Can this problem be solved using conservation of mass and momentum?

[Physics_wiz]

Can this problem be done?

I just took a test with this problem on it (50% of the test grade) but I don't know if it can even be done or not.

We have a spacecraft landing on Mars. The spacecraft is landing "steadily at 1 m/s". It's basically a conic section with a "shell" around it (picture a thick vertical cylinder with inside diameter increasing except that the hollow part is the outside, not inside). It has rotors on the bottom which pull the air through the hollow part and accelerate it and push it out the bottom to balance out the force of gravity on the craft.

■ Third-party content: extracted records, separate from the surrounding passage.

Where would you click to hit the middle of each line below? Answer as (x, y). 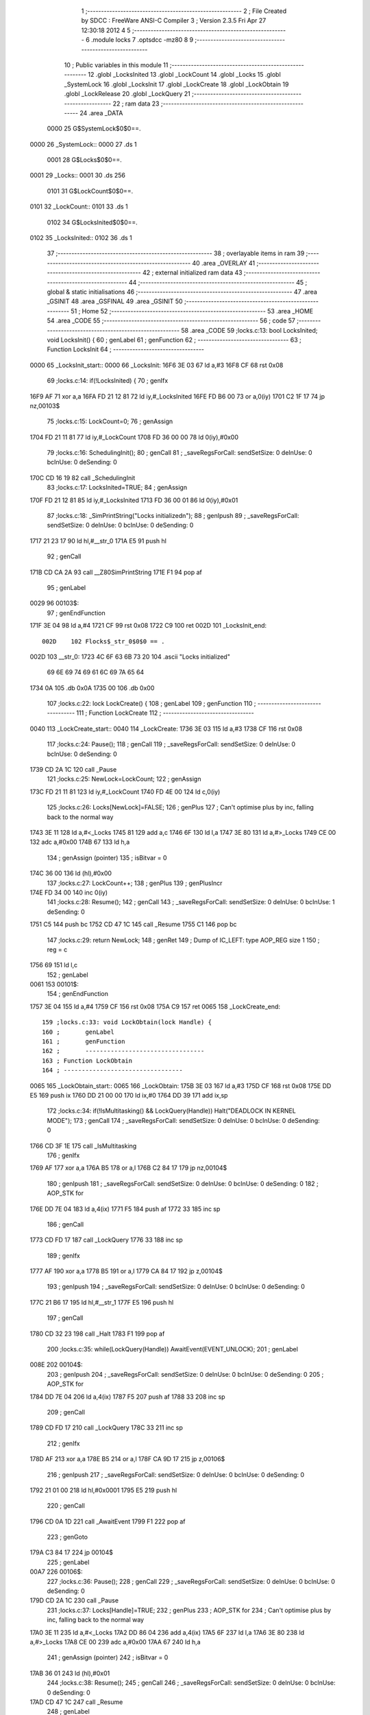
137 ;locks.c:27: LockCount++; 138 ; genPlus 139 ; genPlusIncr (135, 883)
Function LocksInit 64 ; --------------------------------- (126, 349)
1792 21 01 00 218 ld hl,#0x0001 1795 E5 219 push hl (103, 1490)
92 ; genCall (64, 556)
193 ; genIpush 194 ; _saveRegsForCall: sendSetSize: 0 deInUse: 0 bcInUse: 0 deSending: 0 (176, 1287)
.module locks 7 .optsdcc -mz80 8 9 (142, 40)
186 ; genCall (65, 1224)
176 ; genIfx (63, 1155)

The speed of the air going in from top and the area of the top hollow part are given. We need to find the speed of the air coming out of the bottom and the area of the hollow part where the air comes out from the bottom.

I don't know if this problem is right or wrong because the area*velocity has to be a constant (conservation of mass), but the area itself doesn't have to be a constant, nor does the velocity.

Conservation of mass:
(pAV)1 = (pAV)2
where p is the desnsity.
The density cancels out and we're left with
(AV)1 = (AV)2
We need one (area or velocity) to solve for the other.

I'm not going to go through everything I did on the test, but just give me your thoughts about this problem.

PS. This is a fluid mechanics class.

 

[Astronuc]

Well, somewhere one would need the weight of the craft from which one could calculate the thrust (unless thrust is given), which would give you a second equation.

http://www.grc.nasa.gov/WWW/K-12/airplane/turbth.html
http://www.grc.nasa.gov/WWW/K-12/airplane/thrsteq.html

 

[Physics_wiz]

The weight was given but I never saw those equations you supplied before. I tried using the linear momentum equation but the right hand side (sigma F) was 0 since the craft was moving at a constant velocity, so no acceleration. I guess maybe the partial with respect to time term isn't 0, but that would mean the flow was unsteady.

 

[FredGarvin]

This seems like a classic one dimension momentum problem. I guess I am a bit confused as to what exactly was given to you as data on the test. From what I can see you were given: Weight of the craft, speed of fluid at one area and the downward speed of the aircraft. Is there anything else that was given?

To be absolutely correct, there would be two P*a terms at the two areas that it looks like you would have to neglect in this case, but should be included in the calculations.